For the reasons that follow, the motion is DENIED.
Background
This dispute arises out of an alleged breach of an oral
contract.
Servicios Azucareros de Venezuela, C.A., a Venezuela
corporation, and its president, Zvonimir Tolj, Sr., a citizen of
Venezuela (collectively, “Servicios”), assert that Servicios had
an oral contract with Cameco Industries, Inc., making Servicios
the exclusive distributor of John Deere products in Venezuela.
In 1996, Cameco changed its name to John Deere Thibodaux, Inc.

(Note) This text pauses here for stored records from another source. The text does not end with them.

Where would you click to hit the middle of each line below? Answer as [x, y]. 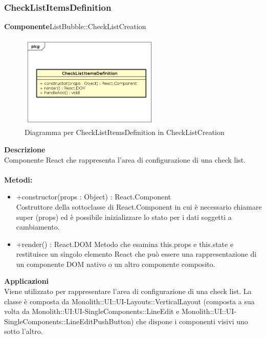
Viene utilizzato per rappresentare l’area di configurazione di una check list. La [128, 291]
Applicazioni [27, 281]
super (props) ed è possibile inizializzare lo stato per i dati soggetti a [124, 217]
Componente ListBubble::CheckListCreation [75, 26]
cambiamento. [38, 227]
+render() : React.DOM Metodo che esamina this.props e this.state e [125, 244]
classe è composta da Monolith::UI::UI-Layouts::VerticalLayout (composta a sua [129, 301]
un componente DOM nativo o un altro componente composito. [116, 264]
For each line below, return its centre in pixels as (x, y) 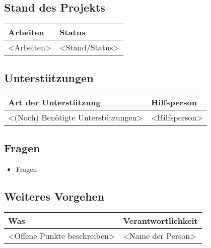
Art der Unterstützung (54, 102)
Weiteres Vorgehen (54, 196)
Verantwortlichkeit (160, 221)
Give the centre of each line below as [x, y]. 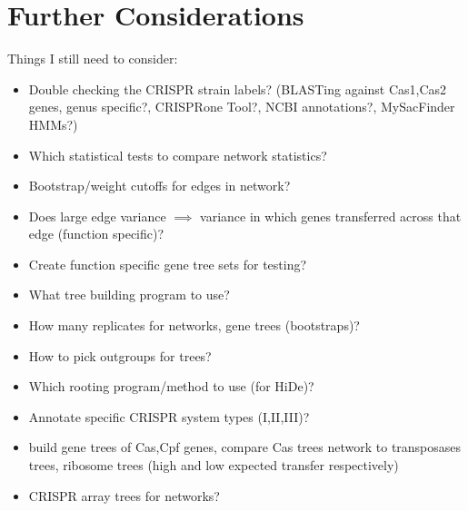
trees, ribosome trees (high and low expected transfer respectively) [214, 465]
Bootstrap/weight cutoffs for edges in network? [159, 186]
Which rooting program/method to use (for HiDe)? [171, 386]
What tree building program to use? [129, 295]
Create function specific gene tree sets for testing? [168, 264]
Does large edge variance [97, 216]
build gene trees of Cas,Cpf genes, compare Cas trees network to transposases [245, 447]
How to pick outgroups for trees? [120, 355]
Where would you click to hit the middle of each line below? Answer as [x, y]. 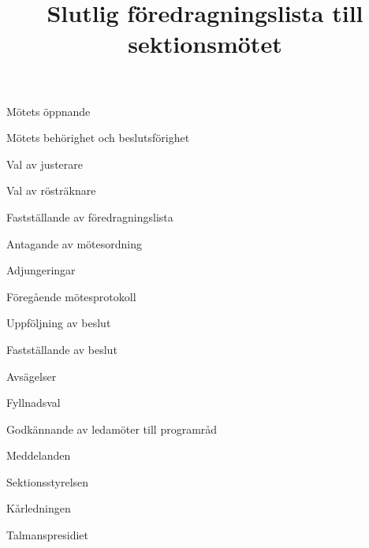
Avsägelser [32, 376]
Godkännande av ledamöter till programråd [112, 429]
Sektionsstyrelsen [48, 481]
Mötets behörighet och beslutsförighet [98, 138]
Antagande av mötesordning [75, 243]
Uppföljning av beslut [59, 323]
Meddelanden [39, 455]
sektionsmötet [205, 44]
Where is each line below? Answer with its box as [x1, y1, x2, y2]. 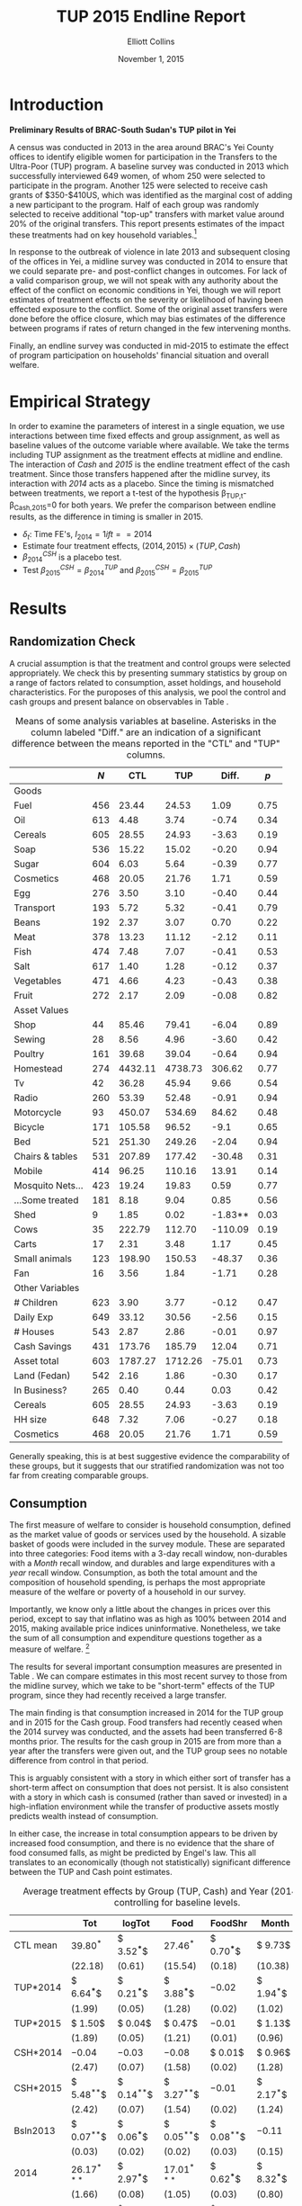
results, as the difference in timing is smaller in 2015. [9, 511, 204, 522]
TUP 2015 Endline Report [56, 6, 246, 27]
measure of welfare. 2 [9, 1642, 90, 1654]
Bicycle [13, 1120, 45, 1133]
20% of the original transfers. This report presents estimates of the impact [9, 218, 285, 229]
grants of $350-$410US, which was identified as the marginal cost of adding [9, 189, 293, 200]
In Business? [13, 1384, 67, 1396]
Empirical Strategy [9, 391, 151, 411]
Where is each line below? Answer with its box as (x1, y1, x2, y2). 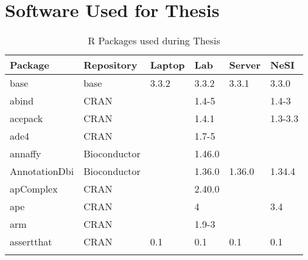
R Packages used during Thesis (88, 33, 220, 48)
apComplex (10, 182, 58, 196)
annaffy (10, 146, 41, 161)
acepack (10, 111, 43, 126)
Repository (83, 58, 138, 72)
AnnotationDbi (10, 164, 74, 179)
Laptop (150, 58, 185, 72)
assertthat (10, 234, 52, 249)
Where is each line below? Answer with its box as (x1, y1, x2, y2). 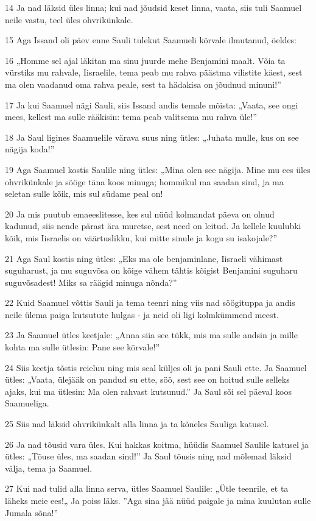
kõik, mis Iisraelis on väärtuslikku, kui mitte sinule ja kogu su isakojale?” (5, 231, 278, 244)
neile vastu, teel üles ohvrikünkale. (5, 13, 133, 26)
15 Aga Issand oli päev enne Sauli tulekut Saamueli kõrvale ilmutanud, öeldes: (5, 34, 297, 46)
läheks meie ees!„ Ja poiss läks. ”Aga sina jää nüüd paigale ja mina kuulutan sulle (5, 494, 311, 506)
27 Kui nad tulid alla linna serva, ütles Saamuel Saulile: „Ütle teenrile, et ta (5, 482, 289, 495)
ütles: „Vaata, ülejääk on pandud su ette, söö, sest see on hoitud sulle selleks (5, 373, 290, 386)
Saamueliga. (5, 397, 49, 409)
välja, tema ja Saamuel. (5, 461, 93, 474)

Although the contract was oral, Servicios contends that it
was substantiated with various written instruments over the
years.
Specifically, Servicios asserts that John Deere confirmed
in writing to customers in Venezuela that its products were sold
exclusively though Servicios, and that it informed other
companies to cease representing themselves as John Deere dealers
1
based on Servicios’s exclusive distributorship.
Servicios
submits that through its efforts over the years, it successfully
developed the Venezuelan market for John Deere products.
Under the oral contract, Servicios alleges that it was
entitled to receive, and did for many years, a 20% commission on
all John Deere harvesters and tractors, and a 25% commission on
spare parts, sold in Venezuela.
In 2006, Servicios contends that
John Deere, using “economic duress”, wrongfully reduced
Servicios’s commission from 20% to 10%; however, Servicios
continued to sell and distribute John Deere products under the
reduced commission rate.
Then in 2008, Servicios asserts, John
Deere wrongfully terminated its contract.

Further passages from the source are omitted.